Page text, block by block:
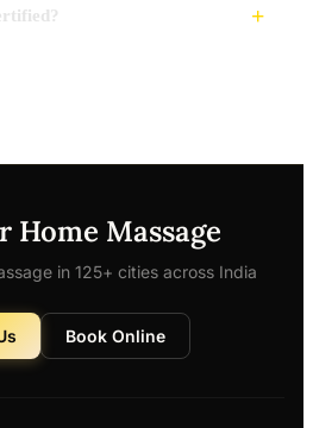
Home Massage
in 125+ cities across India
Book Online
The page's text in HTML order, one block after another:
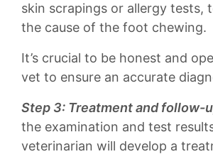
⁣skin scrapings or allergy ‍tests,
the cause ⁢of ⁣the ‌foot chewing.
It’s crucial to be honest ‌and
vet ​to‌ ensure⁢ an accurate⁢
Step​ 3: Treatment and⁢ follow-
the⁤ examination⁢ and test
‍veterinarian will​ develop a
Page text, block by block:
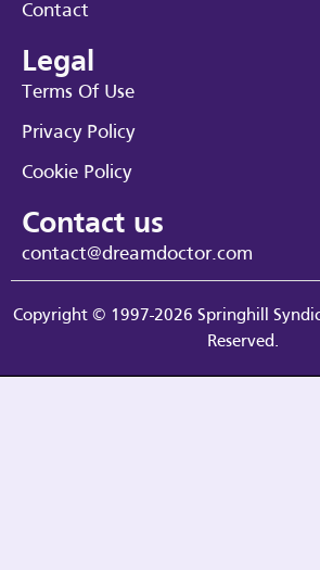
Contact
Legal
Terms Of Use
Privacy Policy
Cookie Policy
Contact us
contact@dreamdoctor.com
Copyright © 1997-2026 Springhill
Reserved.
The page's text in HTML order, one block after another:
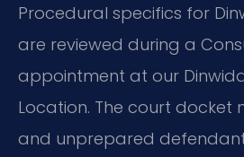
Procedural specifics for
are reviewed during a
appointment at our
Location. The court docket
and unprepared
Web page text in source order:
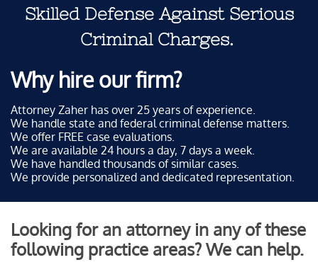
Skilled Defense Against Serious
Criminal Charges.
Why hire our firm?
Attorney Zaher has over 25 years of experience.
We handle state and federal criminal defense matters.
We offer FREE case evaluations.
We are available 24 hours a day, 7 days a week.
We have handled thousands of similar cases.
We provide personalized and dedicated representation.
Looking for an attorney in any of these
following practice areas? We can help.
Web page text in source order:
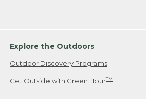
Explore the Outdoors
Outdoor Discovery Programs
Get Outside with Green HourTM
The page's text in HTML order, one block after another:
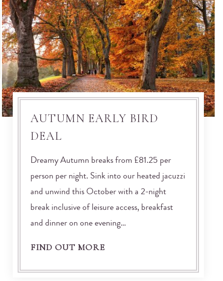
AUTUMN EARLY BIRD
DEAL
Dreamy Autumn breaks from £81.25 per
person per night. Sink into our heated jacuzzi
and unwind this October with a 2-night
break inclusive of leisure access, breakfast
and dinner on one evening…
FIND OUT MORE
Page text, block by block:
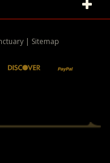
| Sitemap
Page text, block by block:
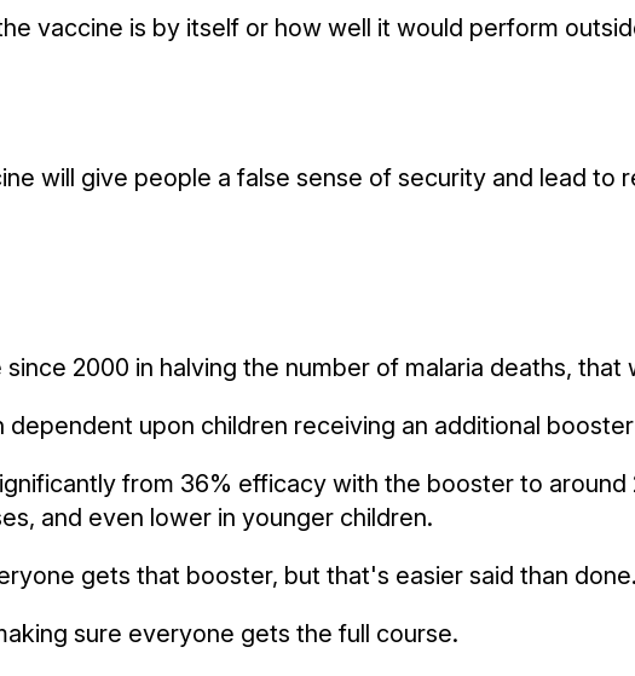
vaccine is by itself or how well it would perform
will give people a false sense of security and lead to
2000 in halving the number of malaria deaths, that
upon children receiving an additional
from 36% efficacy with the booster to around
and even lower in younger children.
gets that booster, but that's easier said than done.
sure everyone gets the full course.
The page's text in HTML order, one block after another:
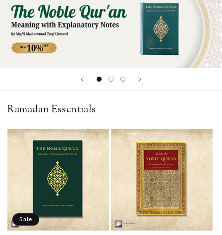
Ramadan Essentials
Sale
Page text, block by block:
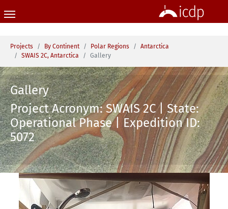
You are here:
Projects By Continent Polar Regions
Antarctica
SWAIS 2C, Antarctica
Gallery
Gallery
Project Acronym: SWAIS 2C | State:
Operational Phase | Expedition ID:
5072
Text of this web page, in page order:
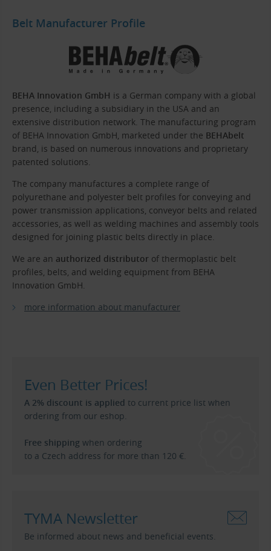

------------------------

- What needs to be done: Please transcribe the listing exactly as it stands, but omit its pictures.

- Answer to the exercise:
Page text, block by block:
Home Massage
in 125+ cities across India
Book Online
The page's text in HTML order, one block after another:
⁣skin scrapings or allergy ‍tests,
the cause ⁢of ⁣the ‌foot chewing.
It’s crucial to be honest ‌and
vet ​to‌ ensure⁢ an accurate⁢
Step​ 3: Treatment and⁢ follow-
the⁤ examination⁢ and test
‍veterinarian will​ develop a
Page text, block by block:
Contact
Legal
Terms Of Use
Privacy Policy
Cookie Policy
Contact us
contact@dreamdoctor.com
Copyright © 1997-2026 Springhill
Reserved.
The page's text in HTML order, one block after another:
Procedural specifics for
are reviewed during a
appointment at our
Location. The court docket
and unprepared
Web page text in source order:
Skilled Defense Against Serious
Criminal Charges.
Why hire our firm?
Attorney Zaher has over 25 years of experience.
We handle state and federal criminal defense matters.
We offer FREE case evaluations.
We are available 24 hours a day, 7 days a week.
We have handled thousands of similar cases.
We provide personalized and dedicated representation.
Looking for an attorney in any of these
following practice areas? We can help.
Web page text in source order:
Explore the Outdoors
Outdoor Discovery Programs
Get Outside with Green HourTM
The page's text in HTML order, one block after another:
AUTUMN EARLY BIRD
DEAL
Dreamy Autumn breaks from £81.25 per
person per night. Sink into our heated jacuzzi
and unwind this October with a 2-night
break inclusive of leisure access, breakfast
and dinner on one evening…
FIND OUT MORE
Page text, block by block:
| Sitemap
Page text, block by block:
vaccine is by itself or how well it would perform
will give people a false sense of security and lead to
2000 in halving the number of malaria deaths, that
upon children receiving an additional
from 36% efficacy with the booster to around
and even lower in younger children.
gets that booster, but that's easier said than done.
sure everyone gets the full course.
The page's text in HTML order, one block after another:
Ramadan Essentials
Sale
Page text, block by block:
You are here:
Projects By Continent Polar Regions
Antarctica
SWAIS 2C, Antarctica
Gallery
Gallery
Project Acronym: SWAIS 2C | State:
Operational Phase | Expedition ID:
5072
Text of this web page, in page order:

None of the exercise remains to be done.